Although such information is useful, it shouldn’t be considered the definitive answer and understanding/consideration of a learner’s situation will prove to be a much more effective and successful analysis of the individual. On a acquiring such information a Cohort Analysis can be written and from there individual needs will likely affect the planning of the curriculum.

“Getting to know students as individual learners is not only one of the first steps to differentiation, but a continual pitter-patter throughout the process.”

(Riley, 2000)

Accommodating learning needs must take into consideration learning difficulties and any potential barriers to learning, including physical, mental, personal or social.

Theories, Principles and Models of Curriculum Design

There are a number of key theories, principles and models that underpin curriculum design. Firstly the four main curriculum models that Armitage suggests are:

Product/objectives model

This has a focus on behavioural targets for learning. The product/objectives model as the name suggests focuses on the final product and is associated with behaviourist principles. The curriculum is teacher centred and learners play a passive role. Paulo Freire’s Banking Concept ties closely with this model, as learners are seen as empty receptacles, which the teacher should fill up with their knowledge.  Advantages of this model include specific objectives; it ensures precise assessment and gives clear guidance as to what is to be achieved. There’s criticism that this model can diminish creativity of both student and teacher, however Armitage suggests that the product model is closely associated with Ralph Taylor (1971) who created one of the earliest curriculum models and is one of the most influential. (Armitage et al, 2007)

Content model

The content model has a focus on the ‘what’ of learning and is associated with instructivist theory. Furthermore, it is concerned with the intellectual development of learners and the transmission of wisdom.

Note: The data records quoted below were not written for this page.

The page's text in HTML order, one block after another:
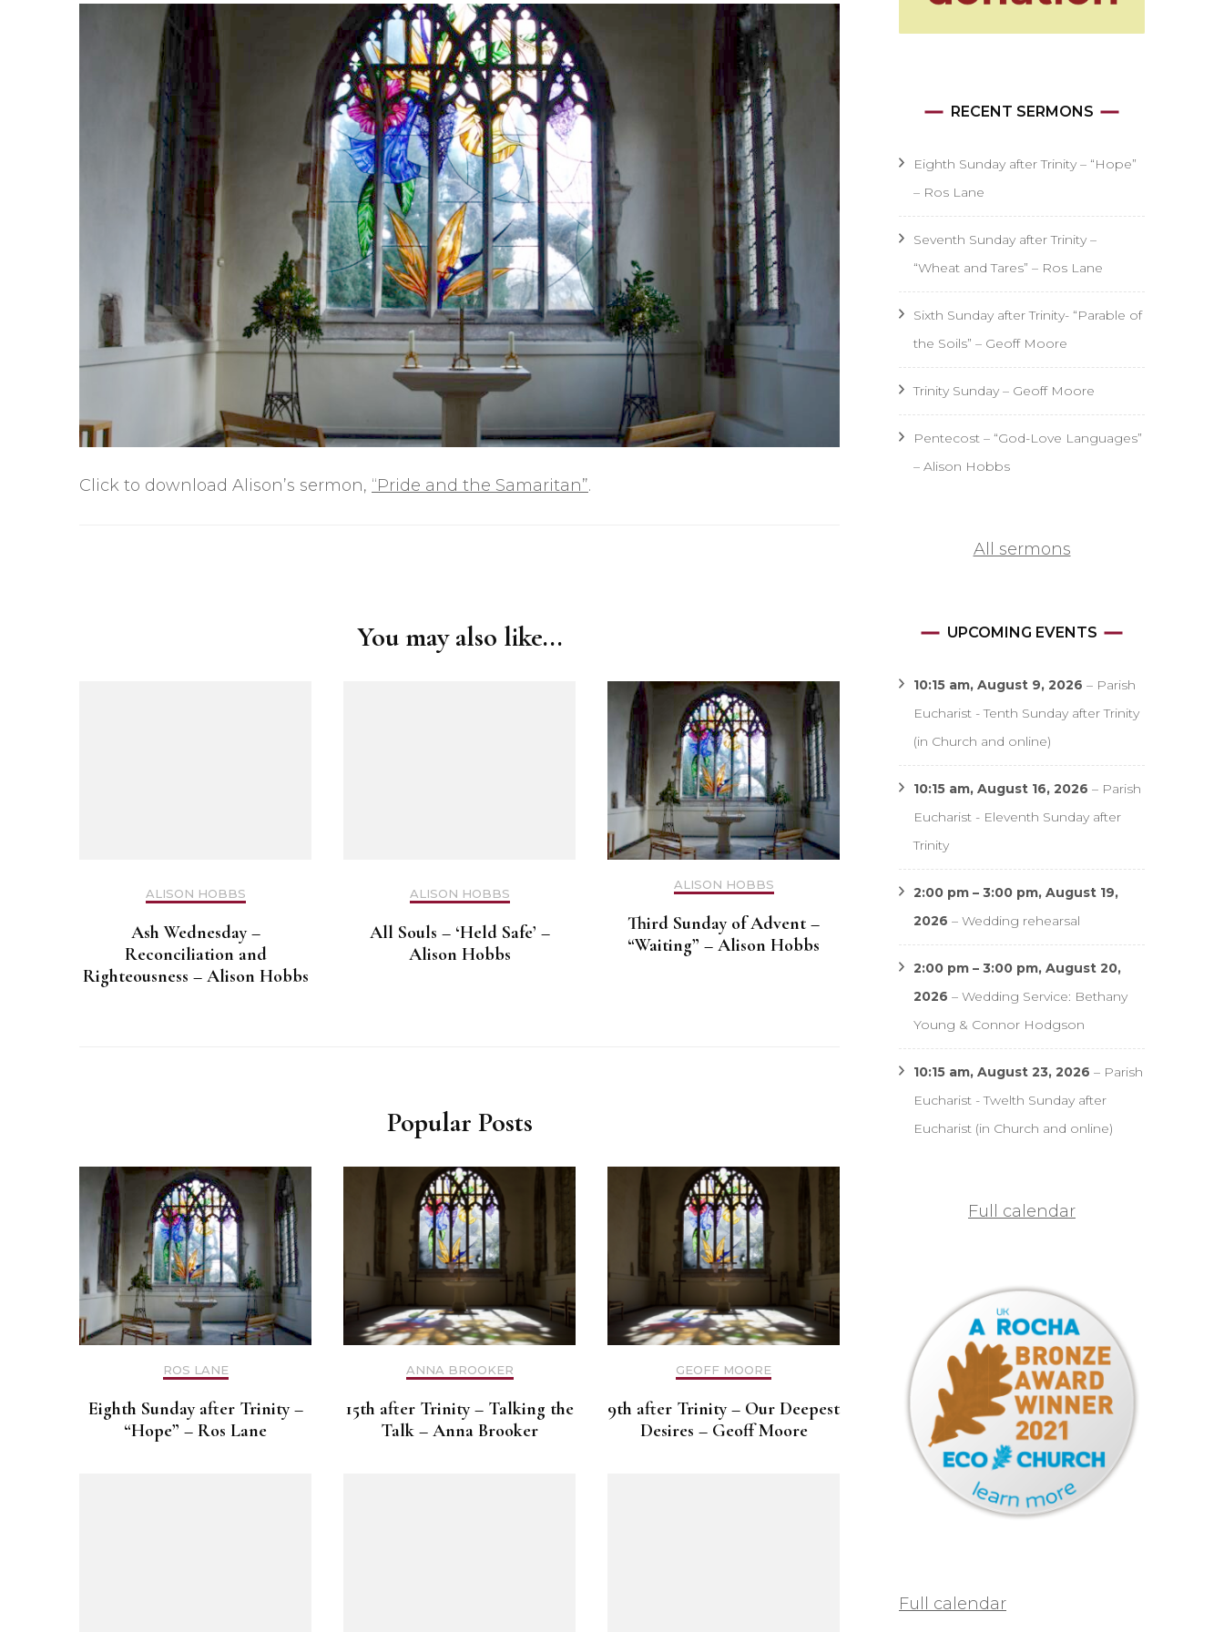
Lone Working Policy
Data Protection Policy
Data Privacy Notice
Committees and Teams –
Summary
Committees and Teams –
Terms of Reference
Safer Recruitment Policy
Diocesan Safeguarding
Policy
Church of England
Safeguarding Policy
Safeguarding Awareness
Training
Safeguarding Action Plan
Circle of Remembrance
Brancepeth Archives and
History Group
Click to download Alison’s sermon, “Pride and the Samaritan”.
You may also like...
ALISON HOBBS
Ash Wednesday –
Reconciliation and
Righteousness – Alison Hobbs
ALISON HOBBS
All Souls – ‘Held Safe’ –
Alison Hobbs
ALISON HOBBS
Third Sunday of Advent –
“Waiting” – Alison Hobbs
Popular Posts
ROS LANE
Eighth Sunday after Trinity –
“Hope” – Ros Lane
ANNA BROOKER
15th after Trinity – Talking the
Talk – Anna Brooker
GEOFF MOORE
9th after Trinity – Our Deepest
Desires – Geoff Moore
RECENT SERMONS
Eighth Sunday after Trinity – “Hope”
– Ros Lane
Seventh Sunday after Trinity –
“Wheat and Tares” – Ros Lane
Sixth Sunday after Trinity- “Parable of
the Soils” – Geoff Moore
Trinity Sunday – Geoff Moore
Pentecost – “God-Love Languages”
– Alison Hobbs
All sermons
UPCOMING EVENTS
10:15 am, August 9, 2026 – Parish
Eucharist - Tenth Sunday after Trinity
(in Church and online)
10:15 am, August 16, 2026 – Parish
Eucharist - Eleventh Sunday after
Trinity
2:00 pm – 3:00 pm, August 19,
2026 – Wedding rehearsal
2:00 pm – 3:00 pm, August 20,
2026 – Wedding Service: Bethany
Young & Connor Hodgson
10:15 am, August 23, 2026 – Parish
Eucharist - Twelth Sunday after
Eucharist (in Church and online)
Full calendar
Full calendar
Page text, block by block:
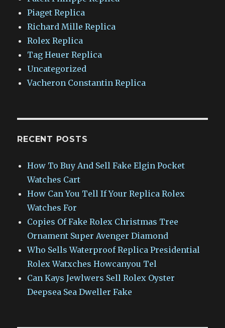
Piaget Replica
Richard Mille Replica
Rolex Replica
Tag Heuer Replica
Uncategorized
Vacheron Constantin Replica
RECENT POSTS
How To Buy And Sell Fake Elgin Pocket
Watches Cart
How Can You Tell If Your Replica Rolex
Watches For
Copies Of Fake Rolex Christmas Tree
Ornament Super Avenger Diamond
Who Sells Waterproof Replica Presidential
Rolex Watxches Howcanyou Tel
Can Kays Jewlwers Sell Rolex Oyster
Deepsea Sea Dweller Fake
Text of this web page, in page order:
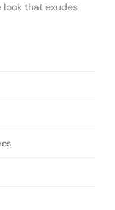
look that exudes
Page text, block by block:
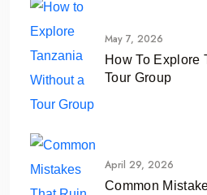
May 7, 2026
How To Explore
Tour Group
April 29, 2026
Common
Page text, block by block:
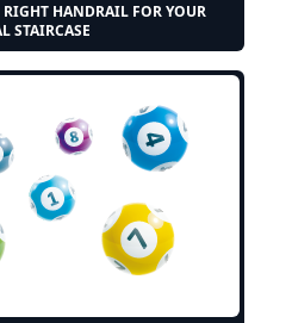
HANDRAIL FOR YOUR
STAIRCASE
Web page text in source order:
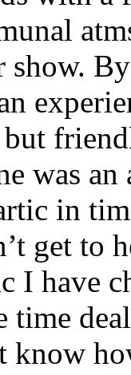
show.
was
in
get to
I have
time
know

“The emphasis is on intellectual development of learners.”

(Armitage et al, 2007:187)

This model was based on the work of Paul Hirst (1974).

“Hirst believes there are seven or eight forms of knowledge which represent the ways in which people experience and learn about the world.” (Armitage et al, 2007:187)

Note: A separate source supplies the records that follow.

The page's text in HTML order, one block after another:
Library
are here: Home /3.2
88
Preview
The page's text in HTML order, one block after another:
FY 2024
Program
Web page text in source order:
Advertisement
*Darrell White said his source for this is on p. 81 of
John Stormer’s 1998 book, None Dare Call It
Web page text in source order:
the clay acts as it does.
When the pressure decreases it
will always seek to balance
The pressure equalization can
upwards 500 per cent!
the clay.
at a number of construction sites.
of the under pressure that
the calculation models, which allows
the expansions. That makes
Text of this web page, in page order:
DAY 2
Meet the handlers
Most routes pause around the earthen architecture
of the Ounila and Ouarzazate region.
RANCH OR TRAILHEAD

These forms of knowledge include: Mathematics, physical science, knowledge of persons, literature/fine arts, morals, religion and philosophy. Therefore the curriculum was focused on the particular subject area and although objectives are identified, they do not have the specific objective approach of the product model.

Process model

The Process Model has a focus on the ‘how’ of learning. It is in contrast to the product model. As the name suggests it is based on the importance of the process of learning, instead of the end objectives or examination.

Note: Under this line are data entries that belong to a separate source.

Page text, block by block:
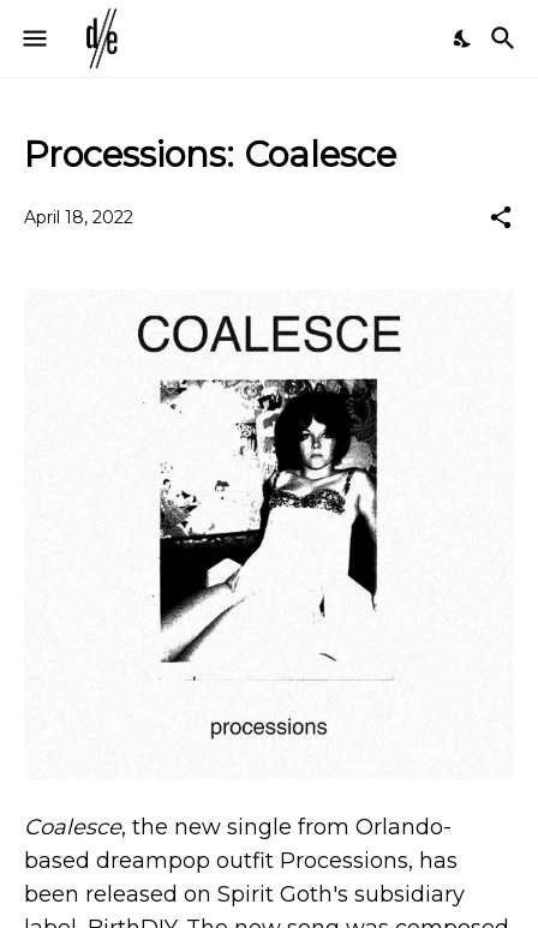
Processions: Coalesce
April 18, 2022
Coalesce, the new single from Orlando-
based dreampop outfit Processions, has
been released on Spirit Goth's subsidiary
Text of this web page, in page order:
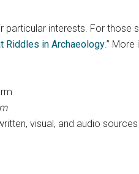
interests. For those
Riddles in Archaeology.”
visual, and audio
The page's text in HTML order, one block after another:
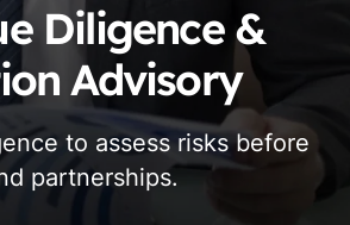
Diligence &
Advisory
to assess risks before
partnerships.
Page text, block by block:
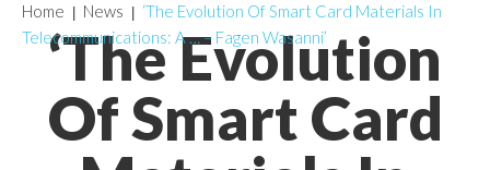
‘The Evolution
Of Smart Card
Home News
‘The Evolution Of Smart Card Materials In
Telecommunications: A … – Fagen Wasanni’
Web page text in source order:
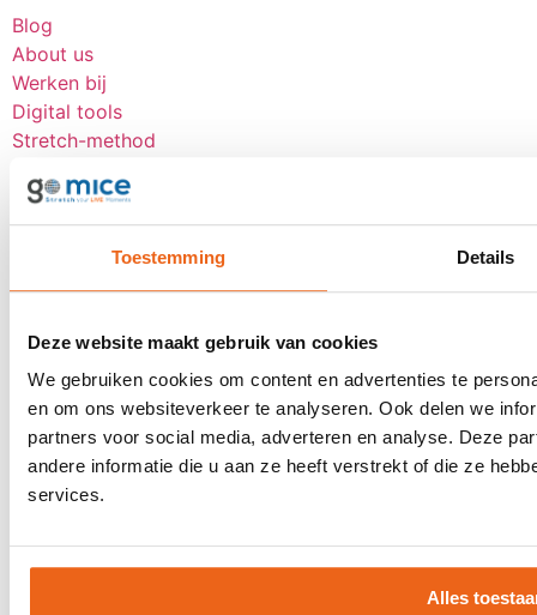
Toestemming Details
Deze website maakt gebruik van cookies
We gebruiken cookies om content en advertenties te
en om ons websiteverkeer te analyseren. Ook delen we
partners voor social media, adverteren en analyse. Deze
andere informatie die u aan ze heeft verstrekt of die ze
services.
Alles
Blog
About us
Werken bij
Digital tools
Stretch-method
CSR
Request a proposal
Receive inspiration about LIVE moments
once a month?
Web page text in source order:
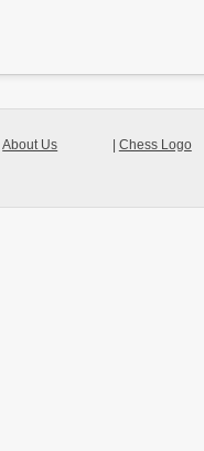
Chess Logo
|About Us
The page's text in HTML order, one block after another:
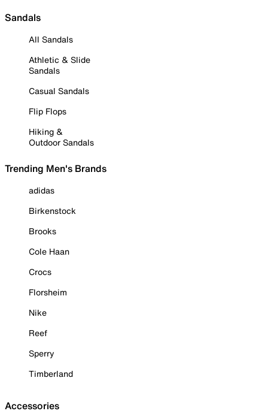
Sandals
All Sandals
Athletic & Slide
Sandals
Casual Sandals
Flip Flops
Hiking &
Outdoor Sandals
Trending Men's Brands
adidas
Birkenstock
Brooks
Cole Haan
Crocs
Florsheim
Nike
Reef
Sperry
Timberland
Accessories
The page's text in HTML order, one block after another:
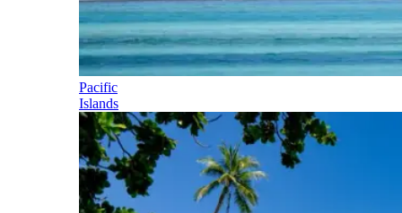
Pacific
Islands
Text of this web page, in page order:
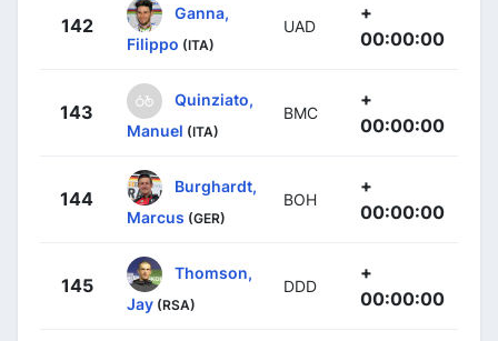
142
Ganna,
Filippo (ITA)
UAD
+
00:00:00
143
Quinziato,
Manuel (ITA)
BMC
+
00:00:00
144
Burghardt,
Marcus (GER)
BOH
+
00:00:00
145
Thomson,
Jay (RSA)
DDD
+
00:00:00

“the process model appears to emphasise means rather than ends”

(Neary, 2002:62)

The model applies itself to Cognitivist theory being more individualised and involving the learner. It also to some degree, applies itself to Humanist theory whereby the learner is involved in deciding the nature of the activities. There is more responsibility on the teacher’s judgment in the process model, as teachers need to define the content and teaching methods.

Situational Model

Finally, the Situational Model has a focus on the cultural context of learning. The Situational model concerns itself with the environment (situation) with which, the learning takes place. It focuses on key elements of society’s culture and its transmission to the learner. The environment in which this learning takes place is considered a key ingredient

“the culture of the college, university or training organization as a key factor in determining the eventual shape of the curriculum.”

(Armitage et al, 2007:188)

Which Curriculum Model Is Best?

It’s important to remember, that all of the above models are not definitive answers. Furthermore, it is likely that a curriculum will contain elements of them all.

“Most teachers and trainers find their courses are a particular combination of product, content, process and situation.”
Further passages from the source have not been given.